Bought one at wal-mart for $6. IMHO they are too cheap to not just buy one.


----------



## Hammer0419 (Nov 21, 2005)

neo71665 said:


> Bought one at wal-mart for $6. IMHO they are too cheap to not just buy one.


exactly.


----------



## hog7 (Oct 20, 2010)

Vortex69 said:


> I glued part of an arrow into one end of a 9" (or any convenient lenght...the longer the better) half round oak moulding so that the nock would stick out about 3/4". In the other end of the wood I tapped a 10-32 thread to accept a thumb screw who's head is on the same side as the nock. To use you simply nock the arrow as usual then adjust the thumb screw till it contacts your string on either the top or bottom. You then move to the opposite end and adjust. Continue alternating untill the thumb screw touches the string on both the top and the bottom and you will have your arrow perfectly square to the string. The neet thing about this set-up is that is extremely accurate. In my case the rest is 6" from the string and the thumb screw does an 18" sweep so there is a 3 to 1 magnification....in other words, if the screw is touching on the bottom but .03" away at the top, your nock point is .01" high.
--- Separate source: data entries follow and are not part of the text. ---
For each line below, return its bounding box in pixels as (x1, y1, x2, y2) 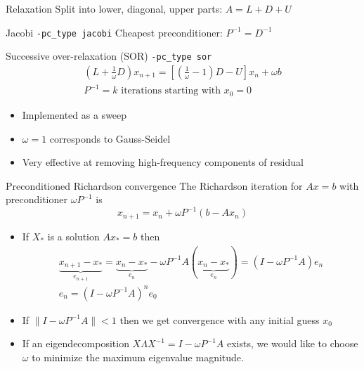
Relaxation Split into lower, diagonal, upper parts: (6, 1, 223, 15)
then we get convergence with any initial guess (119, 312, 320, 327)
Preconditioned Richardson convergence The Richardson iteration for (6, 178, 303, 193)
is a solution (47, 228, 100, 243)
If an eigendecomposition (22, 336, 129, 351)
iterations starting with (121, 86, 221, 96)
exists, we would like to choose (226, 336, 358, 351)
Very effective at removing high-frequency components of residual (22, 155, 304, 169)
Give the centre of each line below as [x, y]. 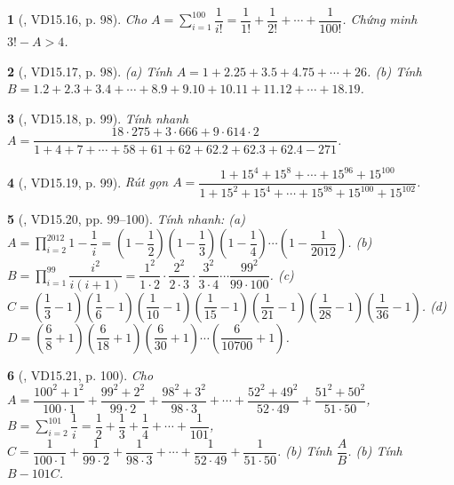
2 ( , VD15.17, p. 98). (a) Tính [90, 71]
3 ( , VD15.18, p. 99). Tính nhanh [98, 118]
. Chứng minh [380, 19]
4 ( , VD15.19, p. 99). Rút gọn [88, 182]
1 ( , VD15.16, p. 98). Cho [77, 19]
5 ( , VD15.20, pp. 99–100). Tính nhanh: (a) [126, 219]
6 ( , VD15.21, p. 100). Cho [80, 374]
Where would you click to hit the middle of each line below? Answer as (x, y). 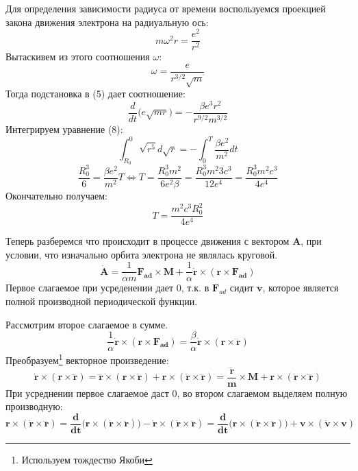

Another way I've used this tool (and probably the smartest) is to lock down the thumb screw with a jam nut to record the loop position on a perfectly tuned bow. It now becomes a verticle tune gage that can be used after a loop, center serving, or string change, to get you back to where you were.


Do you have any photos


----------



## Vortex69 (Jul 8, 2007)

hog7 said:


> Do you have any photos


Will try to get some pics in here tomorro.....she's not purdy, but she's extremely accurate!!!


----------



## Vortex69 (Jul 8, 2007)

Is it tomorro yet ;-).......here ya go.


----------



## Purka (Sep 8, 2004)

keith2010 said:


> I was looking for ideas for making my own bow square. I'd like to know what everyone on here does. if anyone has any pics or suggestions i'll appreciate it.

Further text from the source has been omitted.